*** Begin section ***
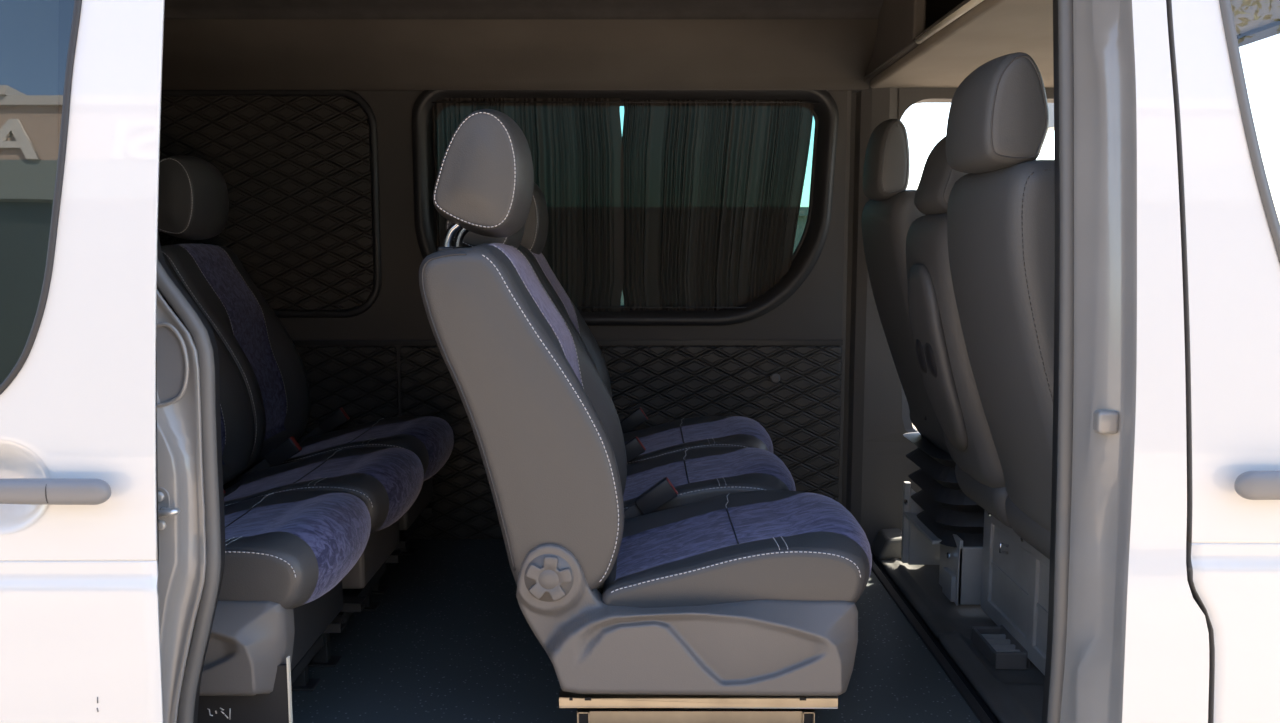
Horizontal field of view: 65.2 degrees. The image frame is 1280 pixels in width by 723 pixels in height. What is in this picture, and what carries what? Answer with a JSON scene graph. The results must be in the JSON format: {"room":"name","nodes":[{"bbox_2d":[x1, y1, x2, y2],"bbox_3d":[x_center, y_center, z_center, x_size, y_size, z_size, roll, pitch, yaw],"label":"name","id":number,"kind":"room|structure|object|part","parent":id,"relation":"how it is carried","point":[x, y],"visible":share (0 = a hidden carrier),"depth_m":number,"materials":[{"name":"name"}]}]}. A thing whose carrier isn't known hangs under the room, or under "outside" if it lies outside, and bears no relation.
{"room":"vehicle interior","nodes":[
{"label":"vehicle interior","id":0,"kind":"room"},
{"bbox_2d":[157,231,224,722],"bbox_3d":[-1.509,0.016,1.625,1.682,1.695,0.328,0,7,0],"label":"door edge","id":1,"kind":"structure","parent":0,"point":[189,448],"depth_m":1.56,"materials":[{"name":"silver metal"}]},
{"bbox_2d":[158,487,179,529],"bbox_3d":[-0.718,0.226,1.501,0.065,0.072,0.044,0,7,0],"label":"door latch","id":2,"kind":"object","parent":1,"relation":"attached to","point":[163,495],"depth_m":1.50,"materials":[{"name":"silver metal"}]},
{"bbox_3d":[-0.730,0.224,1.515,0.042,0.072,0.015,0,7,0],"label":"striker plate","id":3,"kind":"part","parent":2,"relation":"part of","materials":[{"name":"silver metal"}]},
{"bbox_2d":[162,19,878,92],"bbox_3d":[-0.815,-0.937,3.061,3.070,0.186,0.247,0,7,0],"label":"trim panel","id":4,"kind":"object","parent":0,"point":[199,54],"visible":0.67,"depth_m":3.00,"materials":[{"name":"plastic"}]},
{"bbox_2d":[164,0,883,18],"bbox_3d":[-0.815,-0.984,2.236,3.070,0.225,1.390,0,7,0],"label":"ceiling","id":5,"kind":"structure","parent":0,"point":[173,9],"depth_m":2.90,"materials":[{"name":"fabric"}]},
{"bbox_2d":[278,91,846,538],"bbox_3d":[-0.840,-0.130,3.307,3.020,1.543,0.100,0,7,0],"label":"wall","id":6,"kind":"structure","parent":0,"point":[814,311],"depth_m":3.25,"materials":[{"name":"grey plastic"}]},
{"bbox_2d":[158,96,373,309],"bbox_3d":[-1.530,-0.505,3.209,1.339,0.680,0.011,0,7,0],"label":"trim","id":7,"kind":"structure","parent":6,"relation":"attached to","point":[295,170],"depth_m":3.20,"materials":[{"name":"black leather"}]},
{"bbox_2d":[161,90,381,317],"bbox_3d":[-1.529,-0.505,3.209,1.387,0.730,0.026,0,7,0],"label":"trim","id":8,"kind":"structure","parent":6,"relation":"attached to","point":[357,98],"depth_m":3.19,"materials":[{"name":"grey plastic"}]},
{"bbox_2d":[238,346,398,477],"bbox_3d":[-1.562,0.270,3.297,1.536,0.643,0.015,0,7,0],"label":"trim","id":9,"kind":"structure","parent":6,"relation":"attached to","point":[362,381],"depth_m":3.27,"materials":[{"name":"black leather"}]},
{"bbox_2d":[292,340,842,344],"bbox_3d":[-0.845,-0.062,3.261,3.010,0.016,0.008,0,7,0],"label":"trim","id":10,"kind":"structure","parent":6,"relation":"attached to","point":[296,342],"depth_m":3.26,"materials":[{"name":"grey plastic"}]},
{"bbox_2d":[400,346,841,537],"bbox_3d":[-0.063,0.270,3.297,1.442,0.643,0.015,0,7,0],"label":"trim","id":11,"kind":"structure","parent":6,"relation":"attached to","point":[800,413],"depth_m":3.27,"materials":[{"name":"black leather"}]},
{"bbox_2d":[412,90,838,324],"bbox_3d":[-0.047,-0.504,3.252,1.354,0.768,0.100,0,7,0],"label":"window","id":12,"kind":"structure","parent":6,"relation":"in","point":[814,218],"depth_m":3.22,"materials":[{"name":"grey plastic"}]},
{"bbox_2d":[432,102,818,102],"bbox_3d":[-0.047,-0.827,3.190,1.274,0.004,0.004,0,7,0],"label":"curtain rod","id":13,"kind":"object","parent":12,"relation":"attached to","point":[432,102],"visible":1,"depth_m":3.19,"materials":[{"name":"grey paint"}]},
{"bbox_2d":[432,98,622,311],"bbox_3d":[-0.360,-0.503,3.244,0.613,0.685,0.029,0,7,0],"label":"curtain","id":14,"kind":"object","parent":13,"relation":"hanging from","point":[576,149],"visible":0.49,"depth_m":3.23,"materials":[{"name":"black fabric"}]},
{"bbox_2d":[622,99,813,310],"bbox_3d":[0.250,-0.506,3.266,0.625,0.685,0.032,0,7,0],"label":"curtain","id":15,"kind":"object","parent":13,"relation":"hanging from","point":[712,192],"visible":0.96,"depth_m":3.26,"materials":[{"name":"black fabric"}]},
{"bbox_2d":[576,307,746,307],"bbox_3d":[-0.047,-0.176,3.265,1.274,0.004,0.004,0,7,0],"label":"curtain rod","id":16,"kind":"object","parent":12,"relation":"attached to","point":[576,307],"visible":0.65,"depth_m":3.26,"materials":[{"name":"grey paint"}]},
{"bbox_3d":[-0.047,-0.510,3.298,1.250,0.665,0.001,0,7,0],"label":"glass","id":17,"kind":"part","parent":12,"relation":"part of","materials":[{"name":"glass"}]},
{"bbox_2d":[770,373,779,382],"bbox_3d":[0.441,0.054,3.261,0.034,0.034,0.010,0,7,0],"label":"round cap","id":18,"kind":"object","parent":6,"relation":"attached to","point":[774,378],"visible":1,"depth_m":3.26,"materials":[{"name":"grey plastic"}]},
{"bbox_2d":[871,528,901,558],"bbox_3d":[0.815,0.580,3.189,0.132,0.071,0.120,0,7,0],"label":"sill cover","id":19,"kind":"structure","parent":6,"relation":"attached to","point":[887,544],"depth_m":3.14,"materials":[{"name":"plastic"}]},
{"bbox_2d":[871,560,992,722],"bbox_3d":[0.711,0.695,2.482,0.022,0.016,1.670,0,7,0],"label":"trim","id":20,"kind":"structure","parent":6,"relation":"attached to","point":[957,682],"depth_m":2.40,"materials":[{"name":"grey paint"}]},
{"bbox_2d":[292,539,997,722],"bbox_3d":[-0.200,0.722,2.485,4.300,0.060,1.830,0,7,0],"label":"floor","id":21,"kind":"structure","parent":0,"point":[449,639],"depth_m":2.36,"materials":[{"name":"carpet"}]},
{"bbox_2d":[197,489,370,722],"bbox_3d":[-0.991,0.131,1.979,0.845,1.231,0.521,0,7,0],"label":"passenger seat","id":22,"kind":"object","parent":21,"relation":"on","point":[288,555],"visible":0.37,"depth_m":1.82,"materials":[{"name":"blue fabric"}]},
{"bbox_3d":[-0.756,0.659,1.827,0.235,0.218,0.007,0,7,0],"label":"panel","id":23,"kind":"part","parent":22,"relation":"part of","materials":[{"name":"grey paint"}]},
{"bbox_2d":[218,490,356,608],"bbox_3d":[-0.842,0.386,2.028,0.495,0.170,0.456,0,7,0],"label":"cushion","id":24,"kind":"object","parent":22,"relation":"on","point":[281,548],"depth_m":1.86,"materials":[{"name":"blue fabric"}]},
{"bbox_3d":[-0.819,0.369,2.026,0.501,0.156,0.353,0,7,0],"label":"velour panel","id":25,"kind":"part","parent":22,"relation":"part of","materials":[{"name":"fabric"}]},
{"bbox_3d":[-0.758,0.674,2.220,0.080,0.098,0.055,0,7,0],"label":"leg","id":26,"kind":"part","parent":22,"relation":"part of","materials":[{"name":"grey paint"}]},
{"bbox_3d":[-0.913,0.582,2.214,0.512,0.022,0.046,0,7,0],"label":"slide rail","id":27,"kind":"part","parent":22,"relation":"part of","materials":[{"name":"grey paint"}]},
{"bbox_2d":[163,254,423,666],"bbox_3d":[-0.981,0.072,2.486,0.845,1.231,0.471,0,7,0],"label":"passenger seat","id":28,"kind":"object","parent":21,"relation":"on","point":[388,480],"visible":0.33,"depth_m":2.53,"materials":[{"name":"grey fabric"}]},
{"bbox_3d":[-1.219,0.035,2.476,0.362,0.651,0.458,0,7,0],"label":"backrest","id":29,"kind":"part","parent":28,"relation":"part of","materials":[{"name":"fabric"}]},
{"bbox_3d":[-1.188,-0.002,2.471,0.204,0.576,0.249,0,7,0],"label":"velour panel","id":30,"kind":"part","parent":28,"relation":"part of","materials":[{"name":"blue fabric"}]},
{"bbox_3d":[-1.155,0.309,2.736,0.143,0.177,0.010,0,7,0],"label":"hinge plate","id":31,"kind":"part","parent":28,"relation":"part of","materials":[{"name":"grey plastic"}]},
{"bbox_2d":[224,447,397,532],"bbox_3d":[-0.832,0.330,2.510,0.495,0.170,0.456,0,7,0],"label":"cushion","id":32,"kind":"object","parent":28,"relation":"on","point":[370,474],"depth_m":2.46,"materials":[{"name":"blue fabric"}]},
{"bbox_3d":[-0.809,0.313,2.508,0.501,0.156,0.353,0,7,0],"label":"velour panel","id":33,"kind":"part","parent":28,"relation":"part of","materials":[{"name":"fabric"}]},
{"bbox_3d":[-0.748,0.659,2.345,0.080,0.098,0.055,0,7,0],"label":"leg","id":34,"kind":"part","parent":28,"relation":"part of","materials":[{"name":"grey paint"}]},
{"bbox_3d":[-0.903,0.568,2.338,0.512,0.022,0.046,0,7,0],"label":"slide rail","id":35,"kind":"part","parent":28,"relation":"part of","materials":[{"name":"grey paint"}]},
{"bbox_3d":[-0.748,0.618,2.702,0.080,0.098,0.055,0,7,0],"label":"leg","id":36,"kind":"part","parent":28,"relation":"part of","materials":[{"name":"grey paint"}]},
{"bbox_3d":[-0.903,0.526,2.696,0.512,0.022,0.046,0,7,0],"label":"slide rail","id":37,"kind":"part","parent":28,"relation":"part of","materials":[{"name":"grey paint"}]},
{"bbox_2d":[158,155,453,593],"bbox_3d":[-0.991,0.016,2.969,0.845,1.231,0.471,0,7,0],"label":"passenger seat","id":38,"kind":"object","parent":21,"relation":"on","point":[193,202],"visible":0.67,"depth_m":2.91,"materials":[{"name":"blue fabric"}]},
{"bbox_3d":[-1.367,-0.357,2.862,0.058,0.110,0.017,0,7,0],"label":"headrest post","id":39,"kind":"part","parent":38,"relation":"part of","materials":[{"name":"black metal"}]},
{"bbox_3d":[-1.367,-0.370,2.977,0.058,0.110,0.017,0,7,0],"label":"headrest post","id":40,"kind":"part","parent":38,"relation":"part of","materials":[{"name":"black metal"}]},
{"bbox_3d":[-1.198,-0.058,2.955,0.204,0.576,0.249,0,7,0],"label":"velour panel","id":41,"kind":"part","parent":38,"relation":"part of","materials":[{"name":"fabric"}]},
{"bbox_3d":[-1.229,-0.022,2.959,0.362,0.651,0.458,0,7,0],"label":"backrest","id":42,"kind":"part","parent":38,"relation":"part of","materials":[{"name":"blue fabric"}]},
{"bbox_2d":[280,416,428,480],"bbox_3d":[-0.842,0.274,2.994,0.495,0.170,0.456,0,7,0],"label":"cushion","id":43,"kind":"object","parent":38,"relation":"on","point":[411,433],"depth_m":3.00,"materials":[{"name":"blue fabric"}]},
{"bbox_3d":[-0.819,0.256,2.992,0.501,0.156,0.353,0,7,0],"label":"velour panel","id":44,"kind":"part","parent":38,"relation":"part of","materials":[{"name":"fabric"}]},
{"bbox_3d":[-0.758,0.603,2.828,0.080,0.098,0.055,0,7,0],"label":"leg","id":45,"kind":"part","parent":38,"relation":"part of","materials":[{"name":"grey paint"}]},
{"bbox_3d":[-0.913,0.511,2.822,0.512,0.022,0.046,0,7,0],"label":"slide rail","id":46,"kind":"part","parent":38,"relation":"part of","materials":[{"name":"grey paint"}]},
{"bbox_3d":[-0.758,0.561,3.186,0.080,0.098,0.055,0,7,0],"label":"leg","id":47,"kind":"part","parent":38,"relation":"part of","materials":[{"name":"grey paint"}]},
{"bbox_3d":[-0.913,0.469,3.180,0.512,0.022,0.046,0,7,0],"label":"slide rail","id":48,"kind":"part","parent":38,"relation":"part of","materials":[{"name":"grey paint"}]},
{"bbox_2d":[446,220,795,591],"bbox_3d":[-0.041,0.095,2.488,0.845,1.186,0.471,0,7,0],"label":"passenger seat","id":49,"kind":"object","parent":21,"relation":"on","point":[697,474],"visible":0.16,"depth_m":2.44,"materials":[{"name":"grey fabric"}]},
{"bbox_2d":[623,447,789,514],"bbox_3d":[0.108,0.330,2.510,0.495,0.170,0.456,0,7,0],"label":"cushion","id":50,"kind":"object","parent":49,"relation":"on","point":[697,474],"depth_m":2.46,"materials":[{"name":"blue fabric"}]},
{"bbox_3d":[0.131,0.313,2.508,0.501,0.156,0.353,0,7,0],"label":"velour panel","id":51,"kind":"part","parent":49,"relation":"part of","materials":[{"name":"fabric"}]},
{"bbox_2d":[517,182,772,593],"bbox_3d":[-0.031,0.046,2.973,0.845,1.171,0.471,0,7,0],"label":"passenger seat","id":52,"kind":"object","parent":21,"relation":"on","point":[683,434],"visible":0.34,"depth_m":2.90,"materials":[{"name":"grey fabric"}]},
{"bbox_3d":[-0.238,-0.058,2.955,0.204,0.576,0.249,0,7,0],"label":"velour panel","id":53,"kind":"part","parent":52,"relation":"part of","materials":[{"name":"fabric"}]},
{"bbox_3d":[-0.269,-0.022,2.959,0.362,0.651,0.458,0,7,0],"label":"backrest","id":54,"kind":"part","parent":52,"relation":"part of","materials":[{"name":"fabric"}]},
{"bbox_2d":[623,416,767,464],"bbox_3d":[0.118,0.274,2.994,0.495,0.170,0.456,0,7,0],"label":"cushion","id":55,"kind":"object","parent":52,"relation":"on","point":[683,434],"depth_m":2.96,"materials":[{"name":"blue fabric"}]},
{"bbox_3d":[0.141,0.256,2.992,0.501,0.156,0.353,0,7,0],"label":"velour panel","id":56,"kind":"part","parent":52,"relation":"part of","materials":[{"name":"fabric"}]},
{"bbox_2d":[419,109,871,722],"bbox_3d":[0.029,0.131,1.979,0.845,1.231,0.521,0,7,0],"label":"passenger seat","id":57,"kind":"object","parent":21,"relation":"on","point":[740,607],"visible":1,"depth_m":1.79,"materials":[{"name":"grey leather"}]},
{"bbox_3d":[-0.347,-0.244,1.897,0.058,0.110,0.017,0,7,0],"label":"headrest post","id":58,"kind":"part","parent":57,"relation":"part of","materials":[{"name":"silver metal"}]},
{"bbox_3d":[-0.347,-0.258,2.012,0.058,0.110,0.017,0,7,0],"label":"headrest post","id":59,"kind":"part","parent":57,"relation":"part of","materials":[{"name":"silver metal"}]},
{"bbox_3d":[-0.209,0.091,1.994,0.362,0.651,0.458,0,7,0],"label":"backrest","id":60,"kind":"part","parent":57,"relation":"part of","materials":[{"name":"grey leather"}]},
{"bbox_3d":[-0.178,0.054,1.990,0.204,0.576,0.249,0,7,0],"label":"velour panel","id":61,"kind":"part","parent":57,"relation":"part of","materials":[{"name":"fabric"}]},
{"bbox_3d":[0.107,0.624,1.857,0.512,0.022,0.046,0,7,0],"label":"slide rail","id":62,"kind":"part","parent":57,"relation":"part of","materials":[{"name":"metal"}]},
{"bbox_2d":[602,490,869,607],"bbox_3d":[0.178,0.386,2.028,0.495,0.170,0.456,0,7,0],"label":"cushion","id":63,"kind":"object","parent":57,"relation":"on","point":[781,548],"depth_m":1.84,"materials":[{"name":"blue fabric"}]},
{"bbox_3d":[0.201,0.369,2.026,0.501,0.156,0.353,0,7,0],"label":"velour panel","id":64,"kind":"part","parent":57,"relation":"part of","materials":[{"name":"fabric"}]},
{"bbox_2d":[870,546,1044,722],"bbox_3d":[1.246,0.702,2.488,0.988,0.044,1.580,0,7,0],"label":"floor mat","id":65,"kind":"object","parent":21,"relation":"on","point":[1011,696],"visible":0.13,"depth_m":2.46,"materials":[{"name":"rubber"}]},
{"bbox_2d":[862,119,984,605],"bbox_3d":[0.981,-0.008,2.808,0.742,1.297,0.428,0,7,0],"label":"seat","id":66,"kind":"object","parent":65,"relation":"on","point":[942,526],"visible":0.49,"depth_m":2.71,"materials":[{"name":"grey leather"}]},
{"bbox_3d":[0.819,-0.110,2.799,0.354,0.728,0.422,0,7,0],"label":"backrest","id":67,"kind":"part","parent":66,"relation":"part of","materials":[{"name":"grey leather"}]},
{"bbox_3d":[0.809,0.489,3.042,0.018,0.250,0.020,0,7,0],"label":"stand post","id":68,"kind":"part","parent":66,"relation":"part of","materials":[{"name":"grey metal"}]},
{"bbox_2d":[910,414,946,446],"bbox_3d":[1.081,0.182,2.830,0.538,0.122,0.424,0,7,0],"label":"cushion","id":69,"kind":"object","parent":66,"relation":"on","point":[930,433],"depth_m":2.82,"materials":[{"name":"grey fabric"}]},
{"bbox_3d":[1.026,0.558,2.767,0.347,0.180,0.172,0,7,0],"label":"stand plate","id":70,"kind":"part","parent":66,"relation":"part of","materials":[{"name":"grey paint"}]},
{"bbox_2d":[970,625,1030,669],"bbox_3d":[0.873,0.691,2.426,0.086,0.045,0.176,0,7,0],"label":"box","id":71,"kind":"object","parent":65,"relation":"on","point":[1003,651],"visible":1,"depth_m":2.41,"materials":[{"name":"grey plastic"}]},
{"bbox_2d":[981,510,1049,675],"bbox_3d":[1.065,0.557,2.225,0.363,0.301,0.852,0,7,0],"label":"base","id":72,"kind":"object","parent":65,"relation":"on","point":[1015,575],"visible":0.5,"depth_m":2.42,"materials":[{"name":"grey paint"}]},
{"bbox_2d":[906,136,1011,527],"bbox_3d":[0.982,-0.074,2.350,0.696,0.914,0.330,0,7,0],"label":"seat","id":73,"kind":"object","parent":72,"relation":"on","point":[946,372],"visible":0.49,"depth_m":2.25,"materials":[{"name":"grey leather"}]},
{"bbox_3d":[0.790,-0.031,2.355,0.292,0.640,0.330,0,7,0],"label":"backrest","id":74,"kind":"part","parent":73,"relation":"part of","materials":[{"name":"grey leather"}]},
{"bbox_2d":[955,464,1011,527],"bbox_3d":[1.063,0.309,2.394,0.533,0.142,0.330,0,7,0],"label":"cushion","id":75,"kind":"object","parent":73,"relation":"on","point":[990,493],"depth_m":2.28,"materials":[{"name":"grey fabric"}]},
{"bbox_2d":[946,52,1054,559],"bbox_3d":[0.965,-0.071,1.955,0.730,0.999,0.417,0,7,0],"label":"seat","id":76,"kind":"object","parent":72,"relation":"on","point":[1001,213],"visible":0.6,"depth_m":1.82,"materials":[{"name":"grey leather"}]},
{"bbox_2d":[1005,496,1049,559],"bbox_3d":[1.063,0.354,2.005,0.533,0.142,0.415,0,7,0],"label":"cushion","id":77,"kind":"object","parent":76,"relation":"on","point":[1029,520],"depth_m":2.04,"materials":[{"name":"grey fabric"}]},
{"bbox_3d":[0.917,0.561,2.226,0.005,0.220,0.752,0,7,0],"label":"panel","id":78,"kind":"part","parent":72,"relation":"part of","materials":[{"name":"grey paint"}]},
{"bbox_2d":[838,87,921,545],"bbox_3d":[0.824,-0.187,3.250,0.331,1.670,0.100,0,7,0],"label":"pillar","id":79,"kind":"structure","parent":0,"point":[874,466],"depth_m":3.25,"materials":[{"name":"grey plastic"}]},
{"bbox_2d":[898,0,1053,119],"bbox_3d":[1.167,-0.918,3.165,0.865,0.481,0.100,0,7,0],"label":"wall","id":80,"kind":"structure","parent":0,"point":[908,97],"depth_m":3.13,"materials":[{"name":"grey"}]},
{"bbox_2d":[863,0,970,80],"bbox_3d":[0.712,-0.925,2.353,0.040,0.280,1.648,0,7,0],"label":"trim","id":81,"kind":"structure","parent":80,"relation":"attached to","point":[900,22],"depth_m":2.73,"materials":[{"name":"plastic"}]},
{"bbox_2d":[915,0,983,43],"bbox_3d":[0.710,-0.781,2.245,0.020,0.024,0.600,0,7,0],"label":"rail","id":82,"kind":"object","parent":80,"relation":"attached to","point":[971,4],"visible":0.84,"depth_m":2.28,"materials":[{"name":"beige plastic"}]},
{"bbox_2d":[1048,103,1053,130],"bbox_3d":[1.488,-0.050,3.712,0.090,1.810,1.000,-3,7,-24],"label":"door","id":83,"kind":"structure","parent":80,"relation":"in","point":[1050,105],"depth_m":3.58,"materials":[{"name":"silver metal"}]},
{"bbox_2d":[870,0,1279,87],"bbox_3d":[1.071,-0.780,2.335,0.698,0.032,1.700,0,7,0],"label":"ceiling","id":84,"kind":"structure","parent":0,"point":[992,29],"depth_m":2.41,"materials":[{"name":"plastic"}]},
{"bbox_2d":[1042,0,1208,722],"bbox_3d":[0.782,0.019,1.645,0.215,1.735,0.367,0,7,0],"label":"pillar","id":85,"kind":"structure","parent":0,"point":[1128,635],"depth_m":1.53,"materials":[{"name":"white metal"}]},
{"bbox_3d":[0.788,0.011,1.712,0.204,1.735,0.231,0,7,0],"label":"trim","id":86,"kind":"part","parent":85,"relation":"part of","materials":[{"name":"grey plastic"}]},
{"bbox_2d":[1237,20,1279,46],"bbox_3d":[1.430,-0.909,2.341,0.060,0.308,1.740,0,7,0],"label":"wall","id":87,"kind":"structure","parent":0,"point":[1272,29],"depth_m":2.29,"materials":[{"name":"paint"}]},
{"bbox_3d":[1.099,-0.920,1.517,0.798,0.374,0.088,0,7,0],"label":"wall","id":88,"kind":"structure","parent":0,"visible":0},
{"bbox_2d":[1166,0,1279,722],"bbox_3d":[1.384,0.226,1.556,1.193,1.982,0.192,0,7,0],"label":"front door","id":89,"kind":"structure","parent":88,"relation":"in","point":[1230,225],"depth_m":1.49,"materials":[{"name":"white paint"}]},
{"bbox_3d":[1.003,0.182,1.468,0.260,0.043,0.026,0,7,0],"label":"handle","id":90,"kind":"part","parent":89,"relation":"part of","materials":[{"name":"grey plastic"}]},
{"bbox_3d":[-1.632,0.221,1.557,1.536,2.050,0.146,0,7,0],"label":"wall","id":91,"kind":"structure","parent":0,"visible":0},
{"bbox_2d":[0,0,164,722],"bbox_3d":[-1.342,0.251,1.475,1.356,1.950,0.194,0,7,0],"label":"sliding door","id":92,"kind":"structure","parent":91,"relation":"in","point":[81,80],"depth_m":1.40,"materials":[{"name":"white paint"}]},
{"bbox_2d":[0,439,49,534],"bbox_3d":[-0.908,0.175,1.425,0.158,0.136,0.036,0,7,0],"label":"door handle recess","id":93,"kind":"object","parent":92,"relation":"on","point":[19,458],"depth_m":1.41,"materials":[{"name":"white paint"}]},
{"bbox_3d":[-0.912,0.180,1.383,0.360,0.036,0.026,0,7,0],"label":"handle","id":94,"kind":"part","parent":92,"relation":"part of","materials":[{"name":"grey plastic"}]}
]}
*** End section ***
■ YOUR TASK:
In the entries above, identify every line with the string "door".

■ PROBLEM SOLUTION:
{"bbox_2d":[157,231,224,722],"bbox_3d":[-1.509,0.016,1.625,1.682,1.695,0.328,0,7,0],"label":"door edge","id":1,"kind":"structure","parent":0,"point":[189,448],"depth_m":1.56,"materials":[{"name":"silver metal"}]},
{"bbox_2d":[158,487,179,529],"bbox_3d":[-0.718,0.226,1.501,0.065,0.072,0.044,0,7,0],"label":"door latch","id":2,"kind":"object","parent":1,"relation":"attached to","point":[163,495],"depth_m":1.50,"materials":[{"name":"silver metal"}]},
{"bbox_2d":[1048,103,1053,130],"bbox_3d":[1.488,-0.050,3.712,0.090,1.810,1.000,-3,7,-24],"label":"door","id":83,"kind":"structure","parent":80,"relation":"in","point":[1050,105],"depth_m":3.58,"materials":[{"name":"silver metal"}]},
{"bbox_2d":[1166,0,1279,722],"bbox_3d":[1.384,0.226,1.556,1.193,1.982,0.192,0,7,0],"label":"front door","id":89,"kind":"structure","parent":88,"relation":"in","point":[1230,225],"depth_m":1.49,"materials":[{"name":"white paint"}]},
{"bbox_2d":[0,0,164,722],"bbox_3d":[-1.342,0.251,1.475,1.356,1.950,0.194,0,7,0],"label":"sliding door","id":92,"kind":"structure","parent":91,"relation":"in","point":[81,80],"depth_m":1.40,"materials":[{"name":"white paint"}]},
{"bbox_2d":[0,439,49,534],"bbox_3d":[-0.908,0.175,1.425,0.158,0.136,0.036,0,7,0],"label":"door handle recess","id":93,"kind":"object","parent":92,"relation":"on","point":[19,458],"depth_m":1.41,"materials":[{"name":"white paint"}]},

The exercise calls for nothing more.